Après leur sommet annuel au Brésil, les dirigeants des Brics ont rendez-vous mercredi avec plusieurs chefs d'Etat d'Amérique latine, sensibles à l'alternative proposée par les puissances émergentes face à l'influence des Etats-Unis.
Un marathon de réunions attend la présidente brésilienne Dilma Rousseff et ses homologues de Russie, d'Inde, de Chine et d'Afrique du Sud, qui ont annoncé la veille la création d'une nouvelle banque de développement doté d'un capital de 50 milliards de dollars et d'un fond de réserves de 100 milliards.
Mme Rousseff a convié tous ses pairs latino-américains à une rencontre commune inédite, à Brasilia, avec ses partenaires des Brics, soulignant que l'accord conclu au sommet de Fortaleza (nord-est) concernerait aussi les "autres économies en développement".
"C'est une opportunité pour le Brésil de montrer qu'il n'est pas seulement intéressé par les Brics mais qu'il fait aussi le pari de l'intégration pour le bénéfice de toute la région", a expliqué à l'AFP Oliver Stuenkel, professeur en relations internationales à la Fondation Getulio Vargas de Sao Paulo.
Nombre d'invités ont déjà répondu à l'appel, dont la Chilienne Michelle Bachelet, l'Equatorien Rafael Correa, le Colombien Juan Manuel Santos, le Vénézuélien Nicolas Maduro ou encore l'Argentine Cristina Kirchner, qui s'est rendue dès mardi soir dans la capitale brésilienne.
La position des Brics, qui entendent faire contrepoids aux institutions comme la Banque Mondiale ou le Fond Monétaire international, séduit en particulier les autorités de Buenos Aires, plongées dans la crise de la dette, après la décision de la justice américaine en faveur des "fonds vautours".
- "Vision ouverte et généreuse" -
Lors d'une conférence de presse suivant le sommet de Fortaleza, Mme Rousseff a souligné que les Brics avaient une "vision ouverte et généreuse". "Si l'Argentine peut en bénéficier ou non, c'est un sujet que nous examinerons", a-t-elle dit.
Le chef de cabinet du gouvernement argentin, Jorge Capitanich, a qualifié le sommet de "fondamental".
"Nous avons besoin de banques de développement, érigés en outil pour financer les infrastructures, augmenter la compétitivité, et non des banques de développement pratiquant l'extorsion auprès des pays plus développés", a-t-il lancé.
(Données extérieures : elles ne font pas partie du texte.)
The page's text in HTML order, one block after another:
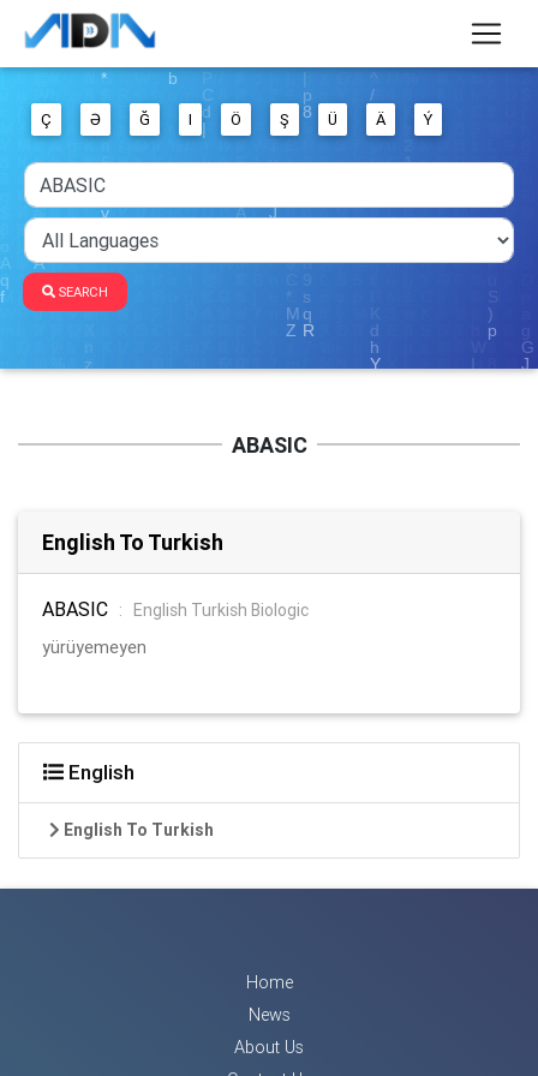
Ç Ə Ğ I Ö Ş Ü Ä Ý
SEARCH
ABASIC
English To Turkish
ABASIC :
English Turkish Biologic
yürüyemeyen
English
English To Turkish
Home
News
About Us
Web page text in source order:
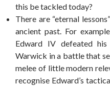
this be tackled today?
There are “eternal
ancient past. For
Edward IV defeated
Warwick in a battle that
melee of little modern
recognise Edward’s
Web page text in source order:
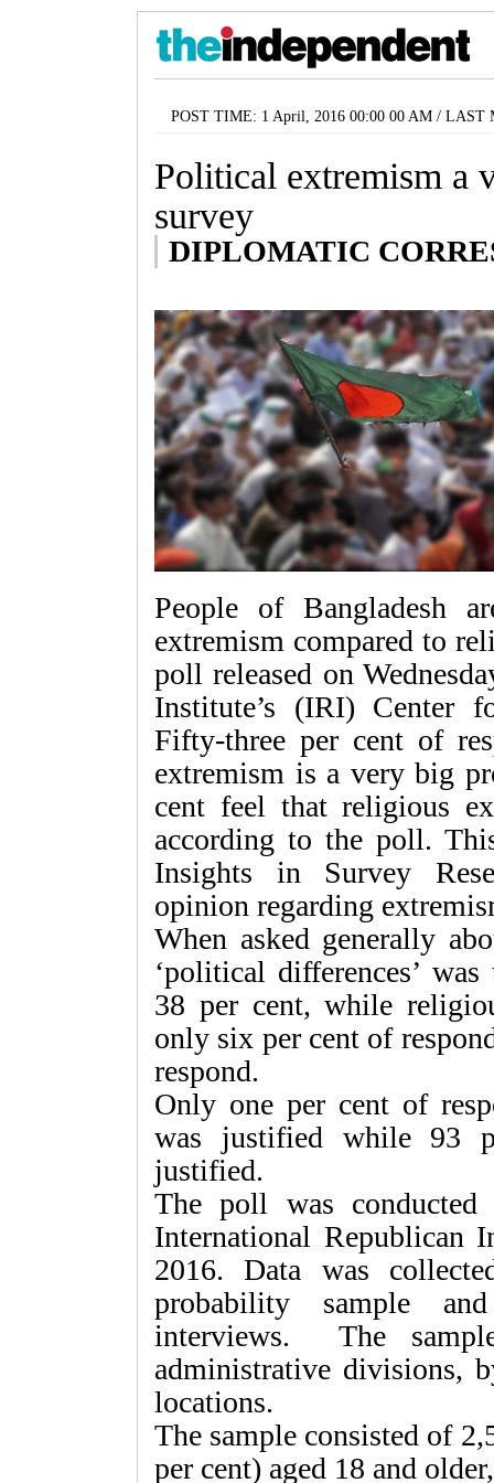
POST TIME: 1 April, 2016 00:00 00 AM / LAST
Political extremism a
survey
DIPLOMATIC
People of Bangladesh
extremism compared to
poll released on
Institute’s (IRI) Center
Fifty-three per cent of
extremism is a very big
cent feel that religious
according to the poll.
Insights in Survey
opinion regarding
When asked generally
‘political differences’
38 per cent, while
only six per cent of
respond.
Only one per cent of
was justified while 93
justified.
The poll was conducted
International Republican
2016. Data was
probability sample
interviews. The
administrative divisions,
locations.
The sample consisted of
per cent) aged 18 and

Figure de la gauche latino-américaine, le président équatorien ne devrait pas lui non plus manquer l'occasion de dénoncer l'hégémonie américaine.
Avant de s'envoler pour le Brésil, M. Correa, a fustigé les dangers du "capital spéculatif", appelant à l'union régionale contre les "abus commis au détriment du peuple argentin".
Du côté des émergents, le rendez-vous de Brasilia illustre tout l'intérêt que représente l'Amérique latine, à la fois riche en matières premières et où le besoin d'infrastructures se fait fortement sentir.
Dans un entretien à l'agence Prensa Latina, le président russe Vladimir Poutine, satisfait d'avoir rompu son isolement diplomatique infligé par les Etats-Unis et l'Europe suite à la crise ukrainienne, a réaffirmé son intérêt pour "créer des alliances pleines" avec la région, mentionnant notamment les secteurs des hydrocarbures et du nucléaire civil.
La Russie envisage notamment de participer à projet de construction de la centrale nucléaire argentine Atucha III, la quatrième du pays, située dans le nord de la province de Buenos Aires.
Des rumeurs font aussi état d'une possible participation du géant gazier russe Gazprom avec Wintershall, filiale du groupe chimique allemand BASF en Argentine.
En tournée latino-américaine pour la seconde fois depuis son investiture l'an dernier, le président chinois Xi Jiping poursuit également son opération de séduction en Amérique latine, où Pékin a investi près du cinquième de ses investissements étrangers l'an dernier.
La Chine, qui est devenue le deuxième partenaire commercial de nombreux pays de la région et le premier du Brésil en 2009, devant les Etats-Unis, a prévu d'organiser jeudi à Brasilia un forum spécial avec la Celac (Communauté d'Etats d'Amérique latine et des Caraïbes).